→ **Instructions for the task**:
With the images removed, write out every line below exactly.

Data records:
Segment Open
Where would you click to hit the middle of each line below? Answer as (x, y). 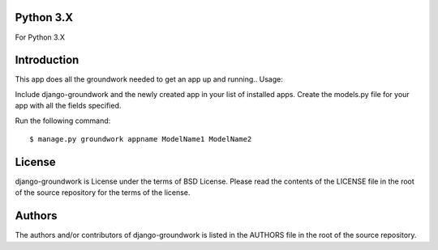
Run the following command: (63, 121)
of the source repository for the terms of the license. (103, 193)
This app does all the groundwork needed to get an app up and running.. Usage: (149, 79)
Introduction (47, 60)
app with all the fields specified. (68, 106)
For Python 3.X (40, 37)
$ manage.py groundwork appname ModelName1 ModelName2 (141, 139)
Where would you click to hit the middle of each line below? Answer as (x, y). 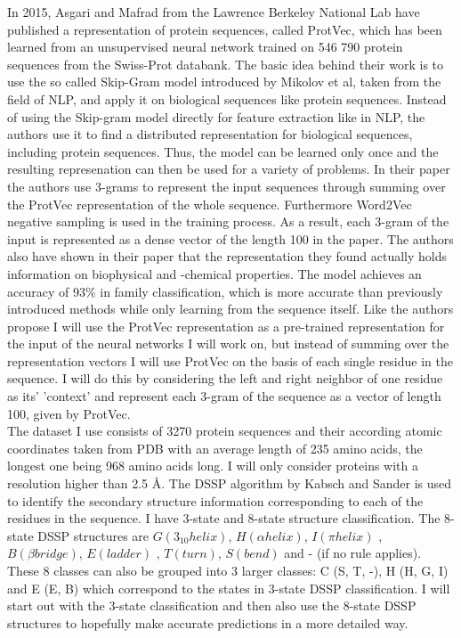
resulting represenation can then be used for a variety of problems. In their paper (229, 169)
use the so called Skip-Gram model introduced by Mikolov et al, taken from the (224, 82)
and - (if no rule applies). (353, 553)
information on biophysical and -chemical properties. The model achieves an (214, 273)
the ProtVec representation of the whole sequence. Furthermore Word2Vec (210, 204)
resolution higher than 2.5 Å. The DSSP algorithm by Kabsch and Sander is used (230, 483)
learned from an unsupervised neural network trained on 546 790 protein (205, 47)
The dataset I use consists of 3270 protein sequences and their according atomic (225, 431)
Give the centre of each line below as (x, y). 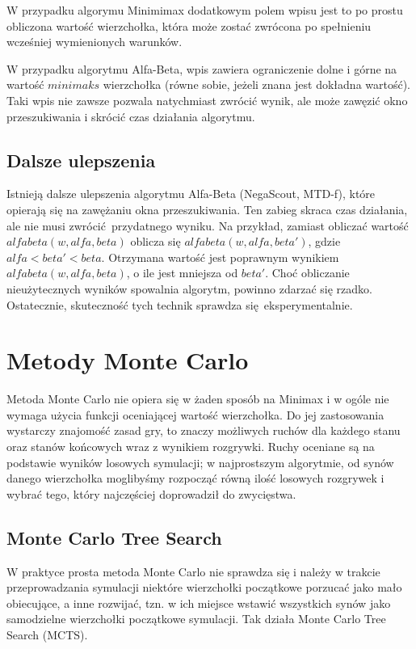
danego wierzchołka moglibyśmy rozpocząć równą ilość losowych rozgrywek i (195, 478)
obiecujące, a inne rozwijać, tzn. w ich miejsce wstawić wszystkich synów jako (199, 603)
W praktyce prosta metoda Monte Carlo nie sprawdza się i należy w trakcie (193, 571)
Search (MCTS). (47, 634)
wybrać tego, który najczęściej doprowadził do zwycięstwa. (151, 493)
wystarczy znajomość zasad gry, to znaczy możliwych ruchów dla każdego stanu (204, 430)
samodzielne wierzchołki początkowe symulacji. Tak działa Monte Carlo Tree (196, 619)
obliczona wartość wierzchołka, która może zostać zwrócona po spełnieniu (189, 25)
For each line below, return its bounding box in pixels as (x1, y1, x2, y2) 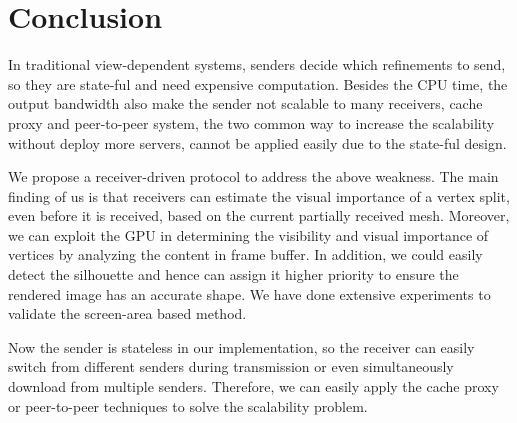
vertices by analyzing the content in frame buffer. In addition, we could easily (8, 244, 483, 265)
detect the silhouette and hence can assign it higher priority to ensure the (8, 264, 459, 285)
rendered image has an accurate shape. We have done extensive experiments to (8, 283, 491, 304)
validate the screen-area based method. (8, 303, 247, 324)
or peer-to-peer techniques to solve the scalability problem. (8, 395, 368, 416)
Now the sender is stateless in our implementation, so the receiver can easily (8, 336, 475, 357)
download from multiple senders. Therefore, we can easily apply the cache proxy (8, 376, 499, 397)
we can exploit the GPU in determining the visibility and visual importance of (8, 224, 489, 245)
Segment Closed
→ **Answer to this problem**:
Where would you click to hit the middle of each line below? Answer as (x, y). 
Run the following command: (63, 121)
of the source repository for the terms of the license. (103, 193)
This app does all the groundwork needed to get an app up and running.. Usage: (149, 79)
Introduction (47, 60)
app with all the fields specified. (68, 106)
For Python 3.X (40, 37)
$ manage.py groundwork appname ModelName1 ModelName2 (141, 139)
Where would you click to hit the middle of each line below? Answer as (x, y). 
resulting represenation can then be used for a variety of problems. In their paper (229, 169)
use the so called Skip-Gram model introduced by Mikolov et al, taken from the (224, 82)
and - (if no rule applies). (353, 553)
information on biophysical and -chemical properties. The model achieves an (214, 273)
the ProtVec representation of the whole sequence. Furthermore Word2Vec (210, 204)
resolution higher than 2.5 Å. The DSSP algorithm by Kabsch and Sander is used (230, 483)
learned from an unsupervised neural network trained on 546 790 protein (205, 47)
The dataset I use consists of 3270 protein sequences and their according atomic (225, 431)
Give the centre of each line below as (x, y). 
danego wierzchołka moglibyśmy rozpocząć równą ilość losowych rozgrywek i (195, 478)
obiecujące, a inne rozwijać, tzn. w ich miejsce wstawić wszystkich synów jako (199, 603)
W praktyce prosta metoda Monte Carlo nie sprawdza się i należy w trakcie (193, 571)
Search (MCTS). (47, 634)
wybrać tego, który najczęściej doprowadził do zwycięstwa. (151, 493)
wystarczy znajomość zasad gry, to znaczy możliwych ruchów dla każdego stanu (204, 430)
samodzielne wierzchołki początkowe symulacji. Tak działa Monte Carlo Tree (196, 619)
obliczona wartość wierzchołka, która może zostać zwrócona po spełnieniu (189, 25)
For each line below, return its bounding box in pixels as (x1, y1, x2, y2) 
vertices by analyzing the content in frame buffer. In addition, we could easily (8, 244, 483, 265)
detect the silhouette and hence can assign it higher priority to ensure the (8, 264, 459, 285)
rendered image has an accurate shape. We have done extensive experiments to (8, 283, 491, 304)
validate the screen-area based method. (8, 303, 247, 324)
or peer-to-peer techniques to solve the scalability problem. (8, 395, 368, 416)
Now the sender is stateless in our implementation, so the receiver can easily (8, 336, 475, 357)
download from multiple senders. Therefore, we can easily apply the cache proxy (8, 376, 499, 397)
we can exploit the GPU in determining the visibility and visual importance of (8, 224, 489, 245)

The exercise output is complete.